There are plenty of other scientists testing things like whether people judge women as less competent. A quick google search pulled up a PNAS paper where they did an experiment on women in science, for example.[3]
This is just the tip of the iceberg, of course. There is a whole host of related work, testing other sorts of biases and using other methodologies. I'd suggest a search on your favorite academic search engine for "implicit bias".
[1] https://www.projectimplicit.net/papers.html [2] https://implicit.harvard.edu/implicit/ [3] http://www.pnas.org/content/early/2012/09/14/1211286109#aff-...
You disappoint me, sir. I had such hopes of finding something new and interesting, only to discover that your mere vagueness led me astray.
So even if we arbitrarily exclude a perfectly valid psychological technique because it "doesn't impress you", there's still the matter of my third link. Didja click it?

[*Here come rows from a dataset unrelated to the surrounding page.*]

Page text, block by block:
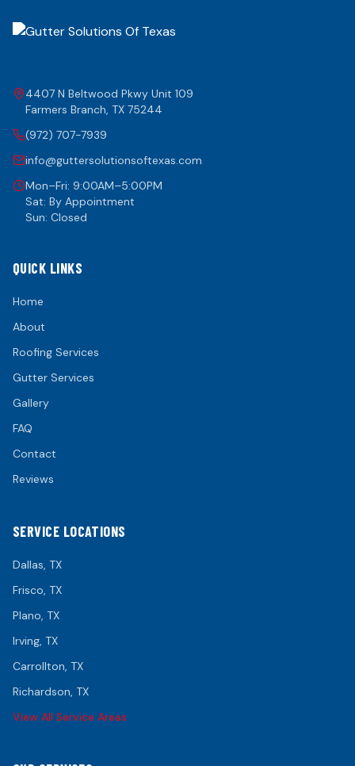
4407 N Beltwood Pkwy Unit 109
Farmers Branch, TX 75244
(972) 707-7939
info@guttersolutionsoftexas.com
Mon–Fri: 9:00AM–5:00PM
Sat: By Appointment
Sun: Closed
QUICK LINKS
Home
About
Roofing Services
Gutter Services
Gallery
FAQ
Contact
Reviews
SERVICE LOCATIONS
Dallas, TX
Frisco, TX
Plano, TX
Irving, TX
Carrollton, TX
Richardson, TX
View All Service Areas
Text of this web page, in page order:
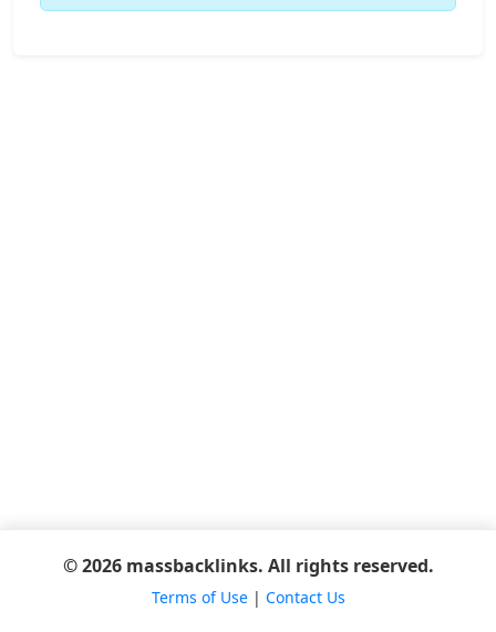
© 2026 massbacklinks. All rights reserved.
Terms of Use| Contact Us
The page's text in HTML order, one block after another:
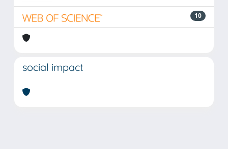
10
social impact
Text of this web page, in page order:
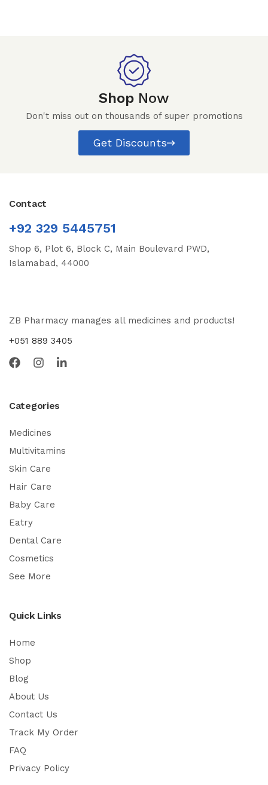
Shop Now
Don't miss out on thousands of super promotions
Get Discounts
Contact
+92 329 5445751
Shop 6, Plot 6, Block C, Main Boulevard PWD,
Islamabad, 44000
ZB Pharmacy manages all medicines and products!
+051 889 3405
Categories
Medicines
Multivitamins
Skin Care
Hair Care
Baby Care
Eatry
Dental Care
Cosmetics
See More
Quick Links
Home
Shop
Blog
About Us
Contact Us
Track My Order
FAQ
Privacy Policy
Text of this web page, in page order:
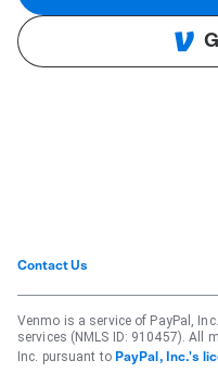
Contact Us
Venmo is a service of PayPal,
services (NMLS ID: 910457). All
Inc. pursuant to PayPal, Inc.'s
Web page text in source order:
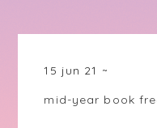
15 jun 21
mid-year book
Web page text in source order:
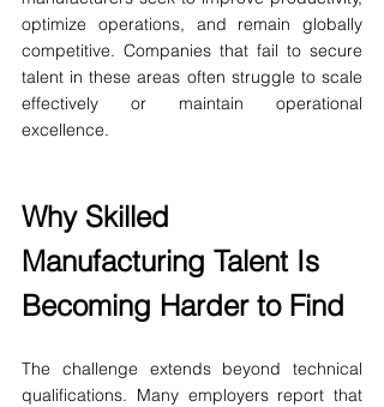
optimize operations, and remain globally
competitive. Companies that fail to secure
talent in these areas often struggle to scale
effectively or maintain operational
excellence.
Why Skilled
Manufacturing Talent Is
Becoming Harder to Find
The challenge extends beyond technical
qualifications. Many employers report that

EDIT: The most surprising part of the PNAS study, to me, is that people who agreed with statements like "Discrimination against women is no longer a problem in the United States" were statistically more affected by implicit gender bias.

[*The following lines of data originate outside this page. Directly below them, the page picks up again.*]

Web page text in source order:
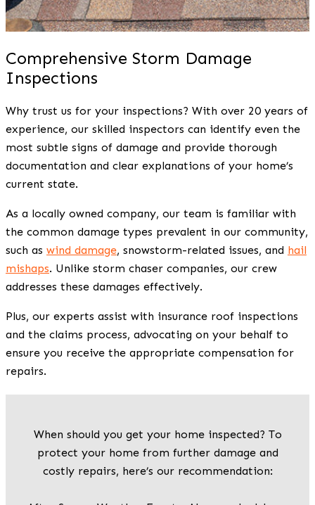
Comprehensive Storm Damage
Inspections
Why trust us for your inspections? With over 20 years of
experience, our skilled inspectors can identify even the
most subtle signs of damage and provide thorough
documentation and clear explanations of your home’s
current state.
As a locally owned company, our team is familiar with
the common damage types prevalent in our community,
such as wind damage, snowstorm-related issues, and hail
mishaps. Unlike storm chaser companies, our crew
addresses these damages effectively.
Plus, our experts assist with insurance roof inspections
and the claims process, advocating on your behalf to
ensure you receive the appropriate compensation for
repairs.
When should you get your home inspected? To
protect your home from further damage and
costly repairs, here’s our recommendation:
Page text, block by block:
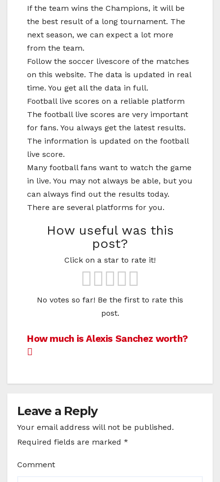
If the team wins the Champions, it will be
the best result of a long tournament. The
next season, we can expect a lot more
from the team.
Follow the soccer livescore of the matches
on this website. The data is updated in real
time. You get all the data in full.
Football live scores on a reliable platform
The football live scores are very important
for fans. You always get the latest results.
The information is updated on the football
live score.
Many football fans want to watch the game
in live. You may not always be able, but you
can always find out the results today.
There are several platforms for you.
How useful was this
post?
Click on a star to rate it!
No votes so far! Be the first to rate this
post.
Post
How much is Alexis Sanchez worth?
Leave a Reply
Your email address will not be published.
Required fields are marked *
Comment

"You assert that these studies exist, but you don't bother to identify them for those of us who are not au courant with the journals in which they presumably appear. Would you care to link at least a representative example of the studies to which you refer, so that those of us who are unimpressed by argument from authority may examine them for ourselves?"
The semantic value of these two rather long sentences being identical with that of the two words I actually posted, the only apparent reason to choose the former over the latter would be an interest in pandering to your prejudices. I harbor no such interest, and therefore feel no urge to replace what I did post with what you seem to prefer I post.
All that aside, the request stands. Do you intend to cite a representative sample, &c., or do you prefer to settle for the bare-faced argument from authority you've made so far, without even bothering, as I gather is customary in the use of that fallacy, to name the authority from whom you are arguing? "Studies suggest," after all, is rather weak tea.
Finally, there's probably a name for the fallacy inherent in tossing out an unsupported assertion followed by " -- now prove me wrong!", the way you're also doing; I can't be bothered to look it up, though. Between trying to find the studies to which you cannot possibly have referred more vaguely, and trying to do the impossible by proving a negative, I've got too much on my plate already; you'll just have to find the name for that fallacy yourself, I'm afraid.